EXERCISE GOAL - Please retype the entries below word for word, passing over every picture.

Segment Start: RECORDS TO PROCESS

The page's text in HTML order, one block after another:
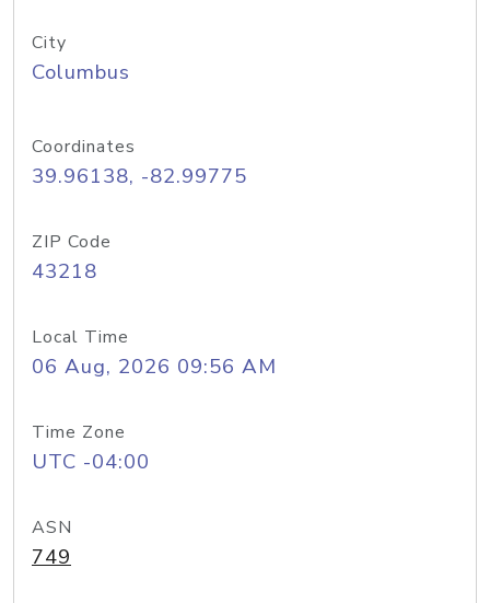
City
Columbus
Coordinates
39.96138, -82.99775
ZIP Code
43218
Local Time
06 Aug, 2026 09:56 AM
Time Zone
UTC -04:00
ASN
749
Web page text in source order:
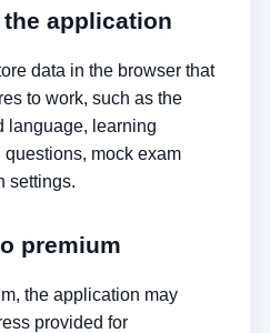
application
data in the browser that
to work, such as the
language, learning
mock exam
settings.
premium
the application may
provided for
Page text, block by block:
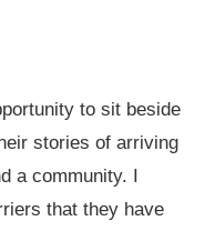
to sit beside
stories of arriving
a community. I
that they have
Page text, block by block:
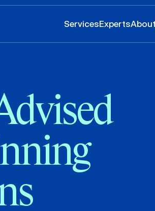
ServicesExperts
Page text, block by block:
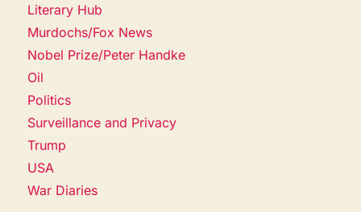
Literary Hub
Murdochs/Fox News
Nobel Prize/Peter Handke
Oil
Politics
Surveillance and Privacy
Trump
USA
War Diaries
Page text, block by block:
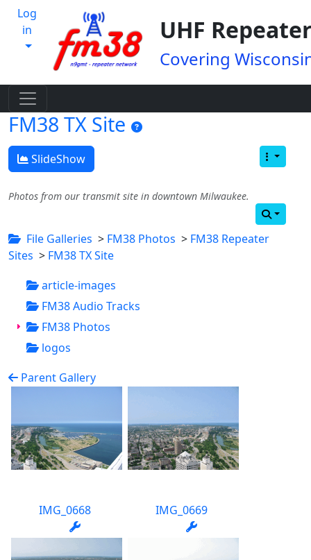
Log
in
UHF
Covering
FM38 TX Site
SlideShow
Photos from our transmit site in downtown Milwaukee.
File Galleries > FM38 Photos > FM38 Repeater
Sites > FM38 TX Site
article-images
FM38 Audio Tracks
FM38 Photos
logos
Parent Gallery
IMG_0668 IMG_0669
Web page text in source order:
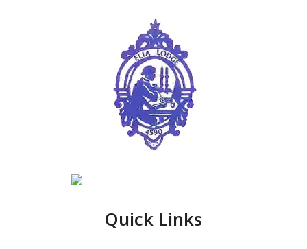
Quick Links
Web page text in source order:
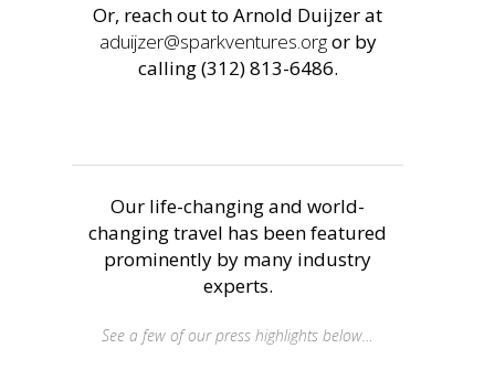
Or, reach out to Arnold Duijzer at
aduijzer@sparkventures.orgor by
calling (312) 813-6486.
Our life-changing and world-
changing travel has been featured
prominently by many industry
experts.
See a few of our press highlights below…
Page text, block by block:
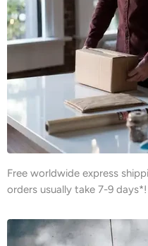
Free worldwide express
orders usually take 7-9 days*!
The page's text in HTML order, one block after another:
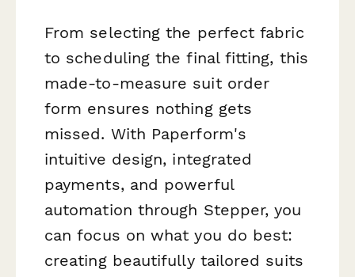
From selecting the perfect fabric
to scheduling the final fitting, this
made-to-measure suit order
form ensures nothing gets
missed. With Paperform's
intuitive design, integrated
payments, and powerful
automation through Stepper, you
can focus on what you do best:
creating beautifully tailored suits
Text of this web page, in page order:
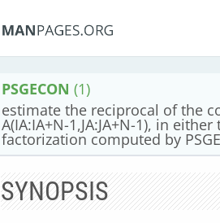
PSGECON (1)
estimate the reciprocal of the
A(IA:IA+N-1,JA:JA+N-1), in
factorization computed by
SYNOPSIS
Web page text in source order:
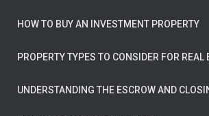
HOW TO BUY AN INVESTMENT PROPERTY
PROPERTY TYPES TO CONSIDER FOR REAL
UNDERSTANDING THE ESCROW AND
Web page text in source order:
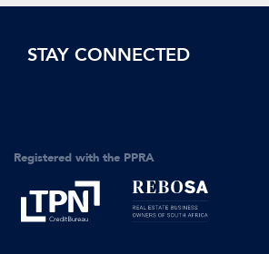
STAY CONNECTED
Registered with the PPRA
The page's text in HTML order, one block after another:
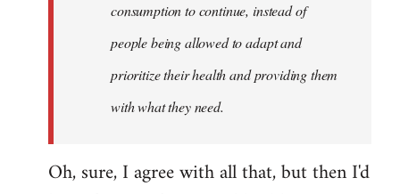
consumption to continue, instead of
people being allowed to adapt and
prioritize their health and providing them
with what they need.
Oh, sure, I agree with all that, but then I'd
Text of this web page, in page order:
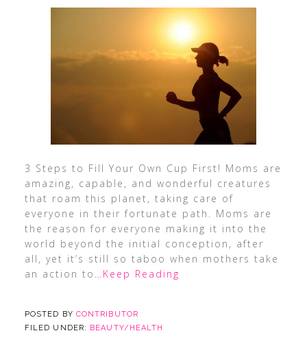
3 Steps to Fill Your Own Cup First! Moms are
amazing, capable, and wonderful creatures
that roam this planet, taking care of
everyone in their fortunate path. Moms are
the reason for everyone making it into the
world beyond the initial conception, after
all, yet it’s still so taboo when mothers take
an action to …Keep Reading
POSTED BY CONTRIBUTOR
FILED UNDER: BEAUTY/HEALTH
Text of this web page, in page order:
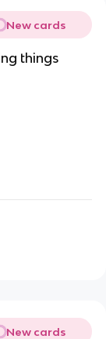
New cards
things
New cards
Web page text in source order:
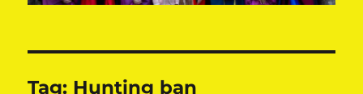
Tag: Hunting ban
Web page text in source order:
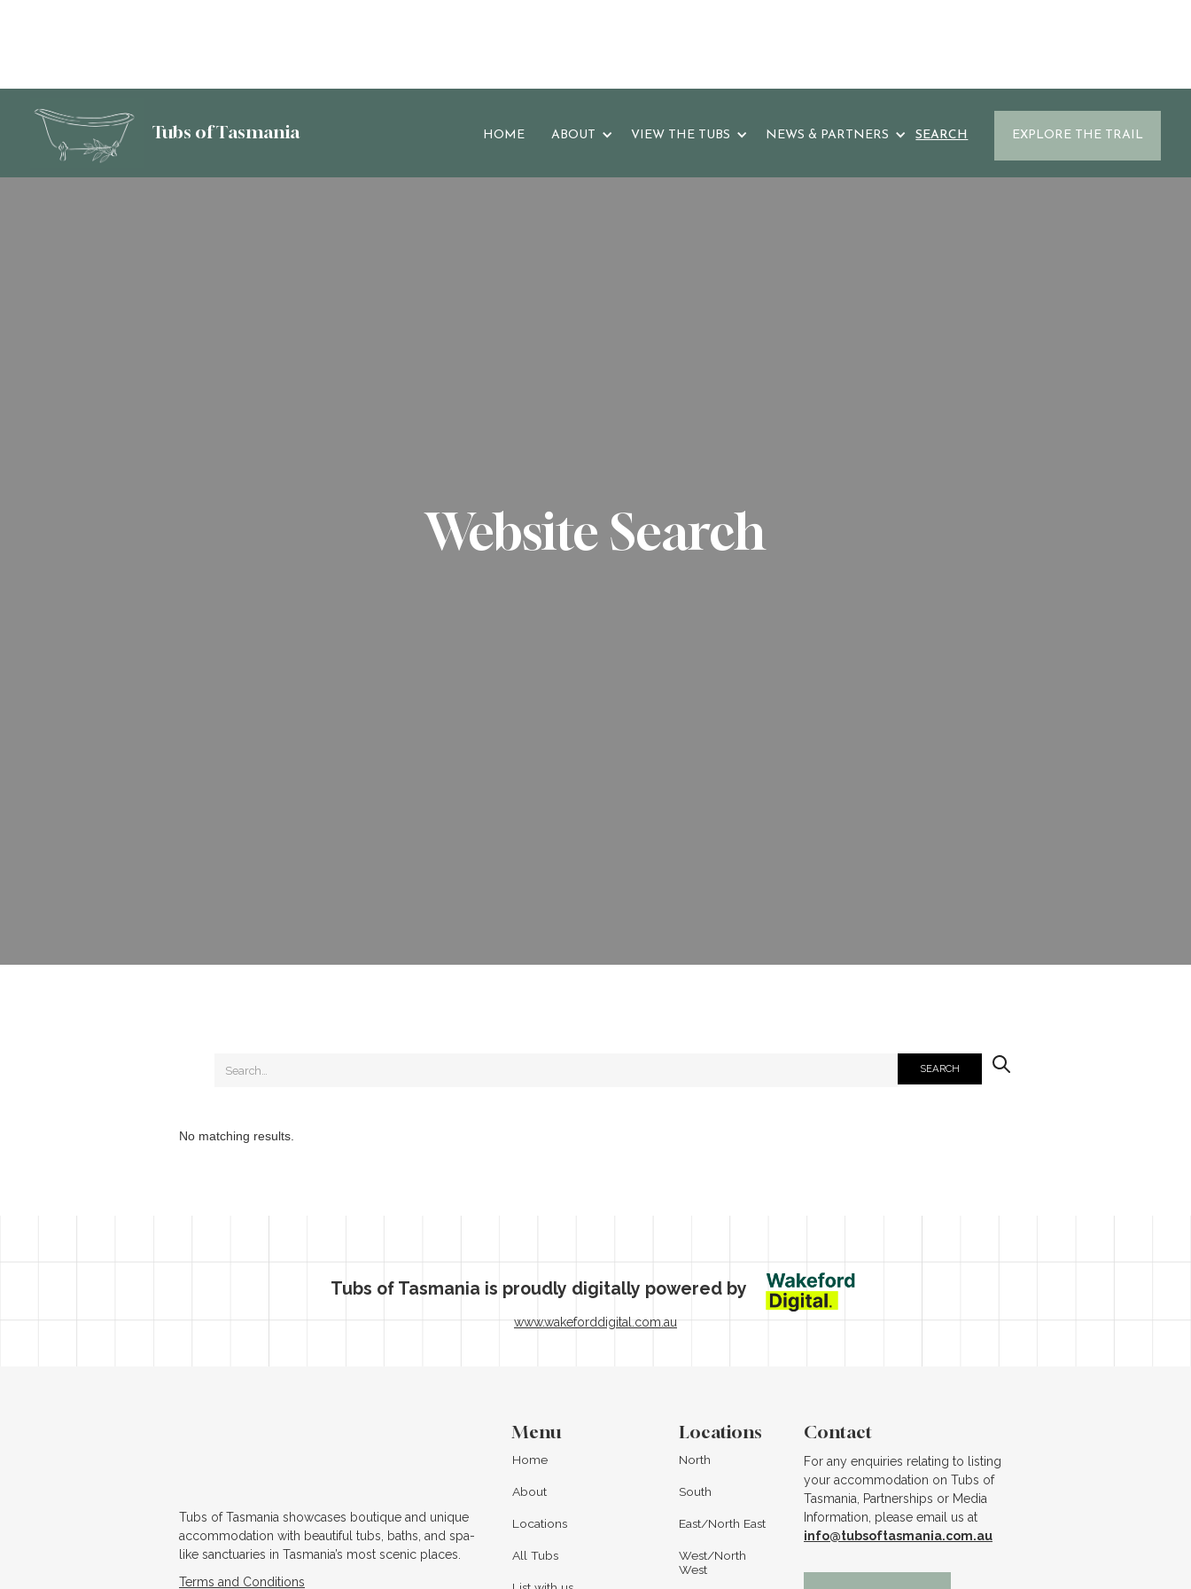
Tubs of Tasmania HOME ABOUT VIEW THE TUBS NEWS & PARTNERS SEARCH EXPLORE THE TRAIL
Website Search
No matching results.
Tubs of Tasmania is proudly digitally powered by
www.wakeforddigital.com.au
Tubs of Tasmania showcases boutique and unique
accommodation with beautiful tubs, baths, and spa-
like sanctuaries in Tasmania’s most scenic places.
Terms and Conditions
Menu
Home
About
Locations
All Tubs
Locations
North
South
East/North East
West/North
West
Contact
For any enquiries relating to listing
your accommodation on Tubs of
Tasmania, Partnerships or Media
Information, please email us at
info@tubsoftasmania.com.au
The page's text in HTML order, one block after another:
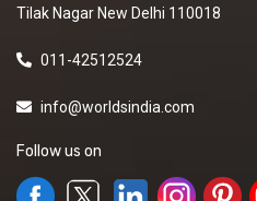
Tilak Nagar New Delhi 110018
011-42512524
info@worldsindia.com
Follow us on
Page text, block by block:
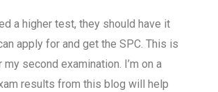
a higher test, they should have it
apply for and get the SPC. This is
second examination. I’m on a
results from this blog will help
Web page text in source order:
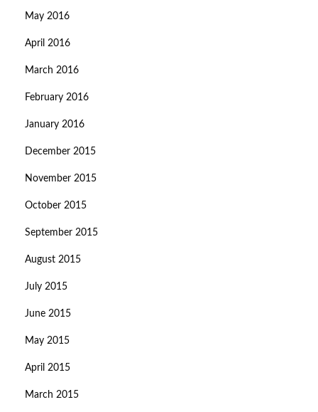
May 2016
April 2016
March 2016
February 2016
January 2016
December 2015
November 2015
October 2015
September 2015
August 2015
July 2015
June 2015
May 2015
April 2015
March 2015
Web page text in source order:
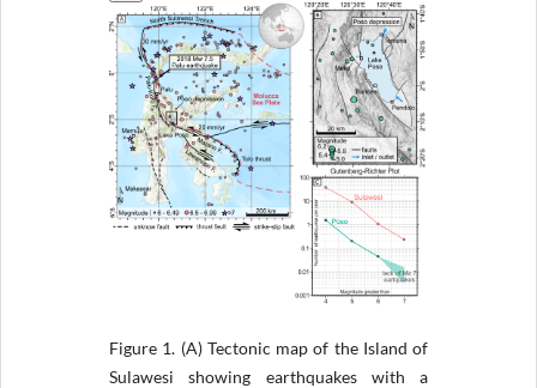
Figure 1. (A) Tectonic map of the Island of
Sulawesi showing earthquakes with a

Segment End: RECORDS TO PROCESS

ANSWER TO THE EXERCISE -
The page's text in HTML order, one block after another:
City
Columbus
Coordinates
39.96138, -82.99775
ZIP Code
43218
Local Time
06 Aug, 2026 09:56 AM
Time Zone
UTC -04:00
ASN
749
Web page text in source order:
application
data in the browser that
to work, such as the
language, learning
mock exam
settings.
premium
the application may
provided for
Page text, block by block:
to sit beside
stories of arriving
a community. I
that they have
Page text, block by block:
ServicesExperts
Page text, block by block:
Literary Hub
Murdochs/Fox News
Nobel Prize/Peter Handke
Oil
Politics
Surveillance and Privacy
Trump
USA
War Diaries
Page text, block by block:
Log
in
UHF
Covering
FM38 TX Site
SlideShow
Photos from our transmit site in downtown Milwaukee.
File Galleries > FM38 Photos > FM38 Repeater
Sites > FM38 TX Site
article-images
FM38 Audio Tracks
FM38 Photos
logos
Parent Gallery
IMG_0668 IMG_0669
Web page text in source order:
Quick Links
Web page text in source order:
Or, reach out to Arnold Duijzer at
aduijzer@sparkventures.orgor by
calling (312) 813-6486.
Our life-changing and world-
changing travel has been featured
prominently by many industry
experts.
See a few of our press highlights below…
Page text, block by block:
Free worldwide express
orders usually take 7-9 days*!
The page's text in HTML order, one block after another:
From selecting the perfect fabric
to scheduling the final fitting, this
made-to-measure suit order
form ensures nothing gets
missed. With Paperform's
intuitive design, integrated
payments, and powerful
automation through Stepper, you
can focus on what you do best:
creating beautifully tailored suits
Text of this web page, in page order:
PSGECON (1)
estimate the reciprocal of the
A(IA:IA+N-1,JA:JA+N-1), in
factorization computed by
SYNOPSIS
Web page text in source order:
HOW TO BUY AN INVESTMENT PROPERTY
PROPERTY TYPES TO CONSIDER FOR REAL
UNDERSTANDING THE ESCROW AND
Web page text in source order:
STAY CONNECTED
Registered with the PPRA
The page's text in HTML order, one block after another:
consumption to continue, instead of
people being allowed to adapt and
prioritize their health and providing them
with what they need.
Oh, sure, I agree with all that, but then I'd
Text of this web page, in page order:
3 Steps to Fill Your Own Cup First! Moms are
amazing, capable, and wonderful creatures
that roam this planet, taking care of
everyone in their fortunate path. Moms are
the reason for everyone making it into the
world beyond the initial conception, after
all, yet it’s still so taboo when mothers take
an action to …Keep Reading
POSTED BY CONTRIBUTOR
FILED UNDER: BEAUTY/HEALTH
Text of this web page, in page order:
New cards
things
New cards
Web page text in source order:
Tag: Hunting ban
Web page text in source order:
Tubs of Tasmania HOME ABOUT VIEW THE TUBS NEWS & PARTNERS SEARCH EXPLORE THE TRAIL
Website Search
No matching results.
Tubs of Tasmania is proudly digitally powered by
www.wakeforddigital.com.au
Tubs of Tasmania showcases boutique and unique
accommodation with beautiful tubs, baths, and spa-
like sanctuaries in Tasmania’s most scenic places.
Terms and Conditions
Menu
Home
About
Locations
All Tubs
Locations
North
South
East/North East
West/North
West
Contact
For any enquiries relating to listing
your accommodation on Tubs of
Tasmania, Partnerships or Media
Information, please email us at
info@tubsoftasmania.com.au
The page's text in HTML order, one block after another:
Tilak Nagar New Delhi 110018
011-42512524
info@worldsindia.com
Follow us on
Page text, block by block:
a higher test, they should have it
apply for and get the SPC. This is
second examination. I’m on a
results from this blog will help
Web page text in source order:
May 2016
April 2016
March 2016
February 2016
January 2016
December 2015
November 2015
October 2015
September 2015
August 2015
July 2015
June 2015
May 2015
April 2015
March 2015
Web page text in source order:
Figure 1. (A) Tectonic map of the Island of
Sulawesi showing earthquakes with a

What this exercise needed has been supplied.